Ministry of Economy:  San Salvador, at 9:05 AM of the day May 25, 2004.

In view of the Recourse of Appeal introduced into the Directorate of
Hydrocarbons and Mines, on December 19, 2003, before the Minister of
Economy, by Sr. Jose Antonio Alfaro Castro, Lawyer, of this domicile,
acting in his capacity of General Power of Attorney for the Company
"COMMERCE GROUP CORP" of this domicile, against Resolution No. 178 issued
at 14:10 on December 1, of the same year by the cited Directorate, that
declares without standing the request for Exploration License that later
on will say, and,

HAVING READ THE ARGUMENTS AND CONSIDERING:

I.   That through the referenced Resolution the Directorate of
     Hydrocarbons and Mines of this Ministry declared without standing
     the Minerals Exploration License especially for gold an silver that
     Dr. Jose Antonio Alfaro Castro requested in the name of his
     mentioned grantor of Power on October 30, 2002 for the area called
     NUEVA ESPARTA for a surface extension of 45 square kilometers
     identified in cartographic sheet number 2657-III, scale 1 : 50,000
     located in the municipality of Santa Rosa de Lima, in the
     Departments of Morazan and La Union respectively.

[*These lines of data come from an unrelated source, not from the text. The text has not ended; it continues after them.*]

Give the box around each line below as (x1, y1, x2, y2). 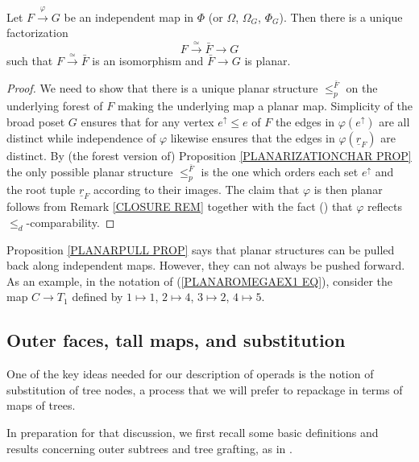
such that (6, 52, 53, 68)
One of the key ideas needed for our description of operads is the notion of (6, 365, 374, 382)
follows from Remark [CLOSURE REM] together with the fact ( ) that (6, 198, 353, 215)
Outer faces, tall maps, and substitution (6, 328, 346, 353)
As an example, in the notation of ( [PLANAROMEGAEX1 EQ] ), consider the (6, 272, 393, 289)
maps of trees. (6, 397, 76, 414)
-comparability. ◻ (26, 213, 115, 230)
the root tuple (6, 181, 76, 198)
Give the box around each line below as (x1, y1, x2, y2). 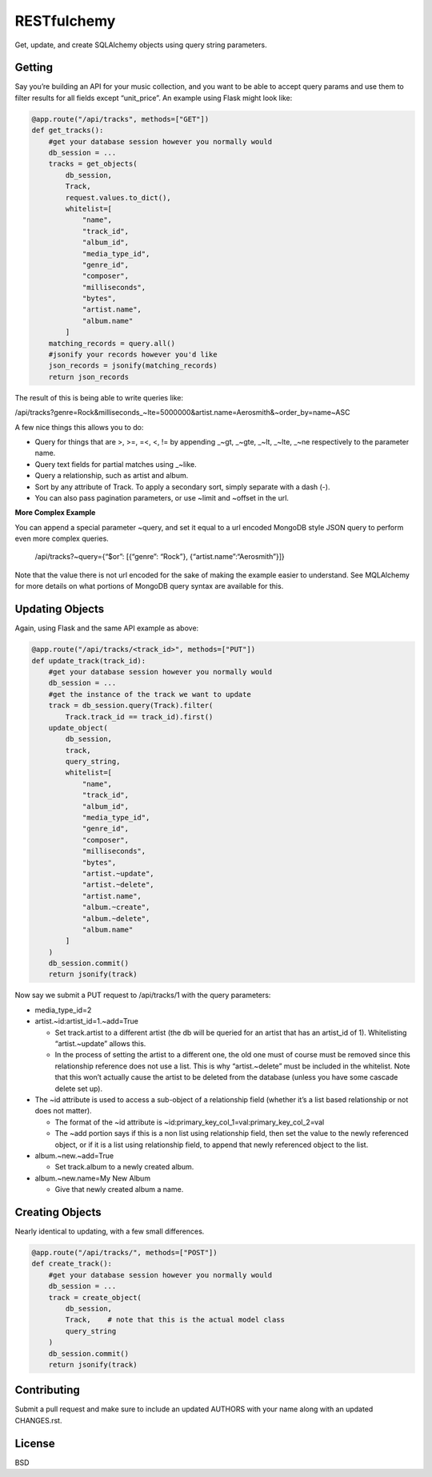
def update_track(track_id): (31, 656, 146, 665)
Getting (14, 61, 54, 74)
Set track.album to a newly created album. (54, 1162, 194, 1172)
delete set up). (54, 1084, 103, 1093)
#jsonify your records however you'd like (48, 350, 218, 360)
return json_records (48, 372, 130, 381)
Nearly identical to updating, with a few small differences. (14, 1226, 205, 1237)
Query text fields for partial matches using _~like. (34, 459, 197, 469)
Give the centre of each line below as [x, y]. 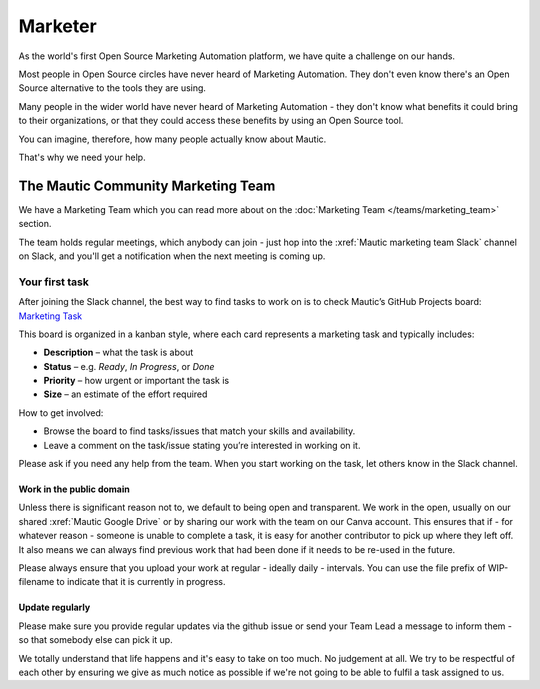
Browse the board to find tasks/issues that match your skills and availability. [199, 431]
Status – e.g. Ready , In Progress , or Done [129, 366]
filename [36, 582]
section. [35, 224]
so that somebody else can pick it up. [96, 640]
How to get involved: [61, 412]
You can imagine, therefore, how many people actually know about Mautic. [172, 139]
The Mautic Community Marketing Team [147, 185]
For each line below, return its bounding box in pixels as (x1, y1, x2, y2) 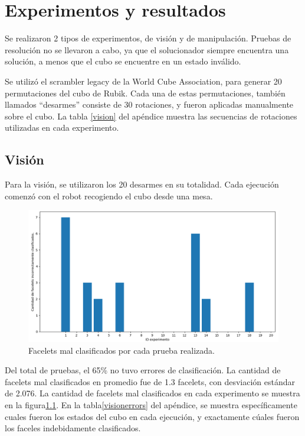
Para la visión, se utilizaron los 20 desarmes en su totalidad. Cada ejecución (5, 178, 279, 190)
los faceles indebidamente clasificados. (5, 422, 141, 434)
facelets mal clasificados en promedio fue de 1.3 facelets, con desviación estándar (5, 375, 296, 387)
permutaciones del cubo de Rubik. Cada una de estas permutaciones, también (5, 86, 286, 99)
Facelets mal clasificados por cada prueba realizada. (28, 344, 215, 356)
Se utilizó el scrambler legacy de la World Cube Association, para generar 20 (5, 75, 282, 87)
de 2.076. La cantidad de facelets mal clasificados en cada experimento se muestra (5, 387, 300, 399)
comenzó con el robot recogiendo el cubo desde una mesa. (5, 189, 213, 202)
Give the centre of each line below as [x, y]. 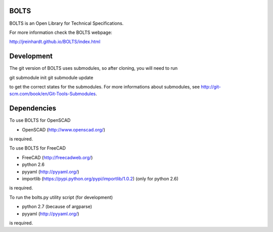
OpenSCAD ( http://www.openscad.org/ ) [64, 129]
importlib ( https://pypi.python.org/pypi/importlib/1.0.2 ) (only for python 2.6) [100, 179]
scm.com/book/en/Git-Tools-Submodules [53, 94]
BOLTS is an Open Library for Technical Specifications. [66, 23]
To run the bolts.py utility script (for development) [61, 197]
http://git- [211, 86]
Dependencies [33, 108]
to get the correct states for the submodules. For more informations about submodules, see [104, 86]
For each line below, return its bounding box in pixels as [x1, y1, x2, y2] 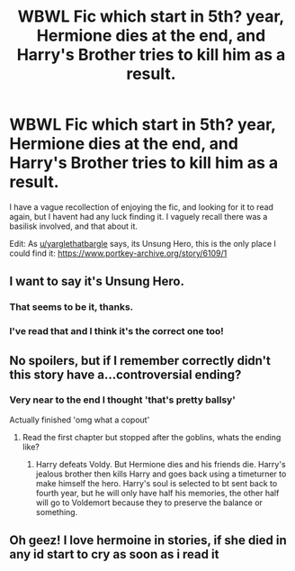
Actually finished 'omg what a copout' [9, 414, 150, 425]
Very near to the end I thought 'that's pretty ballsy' [9, 394, 237, 406]
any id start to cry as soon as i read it [9, 547, 219, 562]
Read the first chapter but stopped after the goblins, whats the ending [22, 431, 282, 442]
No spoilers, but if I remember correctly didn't [9, 353, 272, 368]
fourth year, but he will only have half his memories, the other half [35, 487, 280, 498]
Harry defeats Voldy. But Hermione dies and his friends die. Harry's [35, 458, 286, 469]
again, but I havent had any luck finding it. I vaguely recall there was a [9, 211, 268, 222]
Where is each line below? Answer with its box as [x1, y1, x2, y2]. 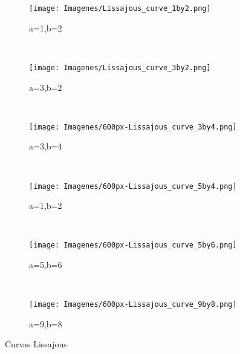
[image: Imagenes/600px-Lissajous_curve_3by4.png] [29, 122, 237, 131]
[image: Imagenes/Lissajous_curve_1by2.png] [29, 4, 211, 13]
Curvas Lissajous [5, 338, 67, 350]
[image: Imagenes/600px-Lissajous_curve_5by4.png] [29, 182, 237, 191]
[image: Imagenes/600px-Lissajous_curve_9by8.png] [29, 300, 237, 309]
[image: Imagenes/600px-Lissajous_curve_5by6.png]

II.  That having admitted the Recourse, the files were transferred to the
     Secretary of State with prior notification to the referenced Company
     and receiving it, was sent to be heard for the term of the Law, on
     completing the hearing through the mentioned Power holder, expressed
     that based on Article 45 second line item in the Mining Law, he
     requested an opening of proofs, which was done and as well the
     applicant presented a document in which he stated that the
     Directorate of Hydrocarbons and Mines on issuing the referenced
     Resolution founded it on the following arguments: a) little
     geological investigation of the exploitation program presented
     (SIC); b) lack of sufficient technical capacity to develop the
     project on the part of the professionals proposed by the applying
     Company; c) That the applying Company did not fulfill the
     requirements in the first line item of Article 9 of the Mining Law;
     requirements that refer to the technical and financial capacity to
     develop mining projects.



III. That in the referred to period of Proof, the applicant presented a
     new work plan prepared by known technicians in the material, in
     which a program of activities is reflected that complies with the
     requirements for this kind of project to be developed in the first
     four years by stages, projecting activities like geological mapping,
     opening of trenches, geochemistry, laboratory analysis; and the
     costs of investment in each stage.  Presenting besides, the
     documents that contain the names of the companies that will
     participate in the Project; as well as the CV's of the companies
     that will participate in it, and the CV's of the technicians in the
     material that have the required qualifications, and the chart of
     investment, costs and expenses of the applying company, copy of the
     correspondence in which is sketched the financial capacity, in which
     for now the invested money has been for the payment of
     administrative expenses and in a lesser scale for investment in
     exploration, referring that it will be increased as reflected in the
     related project; with that it proves compliance with what is
     established in article 9 of the Mining Law.  That with what is
     explained and with the documental proof that is presented, it
     overcomes the deficiencies expressed by the Directorate for
     Hydrocarbons and Mines, who asks that the Declaration Without
     Standing be reconsidered and grant the Exploration License
     requested.

IV.  Upon analyzing the resolution that is impugned, it is warned that in
     it conclusions were expressed in the sense that: " a) little
     geological investigation of the exploitation (sic) program
     presented"; b) "lack of technical capacity sufficient to develop the
     project on the part of the professionals proposed by the requesting
     company", without the argumentation, the criteria or the factual
     reasons being laid out in it that allows any analysis to arrive to
     said conclusions, therefore the reasoning is completely transparent
     in regard to valuing the documents presented with the application.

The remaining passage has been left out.